[Records from a collection]
>>>

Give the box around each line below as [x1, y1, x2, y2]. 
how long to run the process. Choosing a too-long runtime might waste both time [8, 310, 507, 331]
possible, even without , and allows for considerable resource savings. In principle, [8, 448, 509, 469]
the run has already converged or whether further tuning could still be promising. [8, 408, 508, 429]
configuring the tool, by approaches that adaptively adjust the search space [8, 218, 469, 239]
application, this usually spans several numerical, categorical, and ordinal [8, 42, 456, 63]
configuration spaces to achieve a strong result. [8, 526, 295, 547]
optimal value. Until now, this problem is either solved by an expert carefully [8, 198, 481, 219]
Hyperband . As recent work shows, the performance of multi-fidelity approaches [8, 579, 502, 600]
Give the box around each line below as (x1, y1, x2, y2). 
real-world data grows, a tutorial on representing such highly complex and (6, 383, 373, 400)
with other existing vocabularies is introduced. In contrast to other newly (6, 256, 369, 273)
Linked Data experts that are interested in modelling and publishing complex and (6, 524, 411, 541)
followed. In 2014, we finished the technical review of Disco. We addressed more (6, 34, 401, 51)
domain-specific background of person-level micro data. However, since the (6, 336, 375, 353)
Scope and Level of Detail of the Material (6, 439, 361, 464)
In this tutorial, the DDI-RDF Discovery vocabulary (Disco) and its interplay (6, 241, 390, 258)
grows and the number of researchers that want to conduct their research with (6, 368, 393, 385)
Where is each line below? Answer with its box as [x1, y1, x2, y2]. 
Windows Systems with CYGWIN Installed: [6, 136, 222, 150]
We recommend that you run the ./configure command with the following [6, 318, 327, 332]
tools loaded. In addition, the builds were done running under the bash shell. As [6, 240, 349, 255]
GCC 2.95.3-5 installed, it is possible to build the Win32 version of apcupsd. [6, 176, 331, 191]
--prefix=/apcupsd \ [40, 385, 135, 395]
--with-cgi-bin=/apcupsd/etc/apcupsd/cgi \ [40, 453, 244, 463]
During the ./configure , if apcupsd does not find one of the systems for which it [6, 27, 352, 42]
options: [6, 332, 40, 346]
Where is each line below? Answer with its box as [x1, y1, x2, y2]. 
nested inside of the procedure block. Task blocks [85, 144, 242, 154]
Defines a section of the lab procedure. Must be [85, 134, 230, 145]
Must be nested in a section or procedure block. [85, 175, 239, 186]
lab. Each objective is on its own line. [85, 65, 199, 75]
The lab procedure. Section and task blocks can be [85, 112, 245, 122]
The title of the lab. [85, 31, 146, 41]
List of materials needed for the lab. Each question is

<<<
>>>

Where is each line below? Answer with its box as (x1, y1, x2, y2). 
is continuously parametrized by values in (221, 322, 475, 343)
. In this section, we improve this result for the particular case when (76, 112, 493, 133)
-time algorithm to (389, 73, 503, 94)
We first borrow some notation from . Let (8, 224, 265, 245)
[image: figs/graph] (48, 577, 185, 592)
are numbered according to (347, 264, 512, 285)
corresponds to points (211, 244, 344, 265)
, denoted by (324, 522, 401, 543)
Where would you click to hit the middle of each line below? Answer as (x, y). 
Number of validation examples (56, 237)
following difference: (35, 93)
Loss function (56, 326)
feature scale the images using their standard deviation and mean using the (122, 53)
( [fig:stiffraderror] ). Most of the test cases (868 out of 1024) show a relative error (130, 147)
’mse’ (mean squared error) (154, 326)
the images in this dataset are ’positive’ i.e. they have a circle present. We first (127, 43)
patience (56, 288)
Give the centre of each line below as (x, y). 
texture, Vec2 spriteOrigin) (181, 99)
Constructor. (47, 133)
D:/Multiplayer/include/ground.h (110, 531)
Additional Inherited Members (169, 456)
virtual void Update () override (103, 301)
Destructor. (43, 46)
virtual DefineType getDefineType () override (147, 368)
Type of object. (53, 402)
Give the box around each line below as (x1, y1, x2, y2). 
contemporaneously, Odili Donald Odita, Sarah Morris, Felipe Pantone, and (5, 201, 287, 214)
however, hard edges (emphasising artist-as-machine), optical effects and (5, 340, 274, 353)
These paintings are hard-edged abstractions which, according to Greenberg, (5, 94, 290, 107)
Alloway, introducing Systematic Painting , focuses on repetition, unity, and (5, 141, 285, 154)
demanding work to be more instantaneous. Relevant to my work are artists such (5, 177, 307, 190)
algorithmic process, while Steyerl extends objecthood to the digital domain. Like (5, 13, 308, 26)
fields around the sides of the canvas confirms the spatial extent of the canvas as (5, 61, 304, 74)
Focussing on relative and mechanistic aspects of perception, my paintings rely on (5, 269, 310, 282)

<<<

Problem details: What you return should be exactly the lines above, starting at the one with "below as [x1, y1, x2, y2]." and ending at the one with "possible, even without", and nothing else.

Response to the exercise:
Give the box around each line below as [x1, y1, x2, y2]. 
how long to run the process. Choosing a too-long runtime might waste both time [8, 310, 507, 331]
possible, even without , and allows for considerable resource savings. In principle, [8, 448, 509, 469]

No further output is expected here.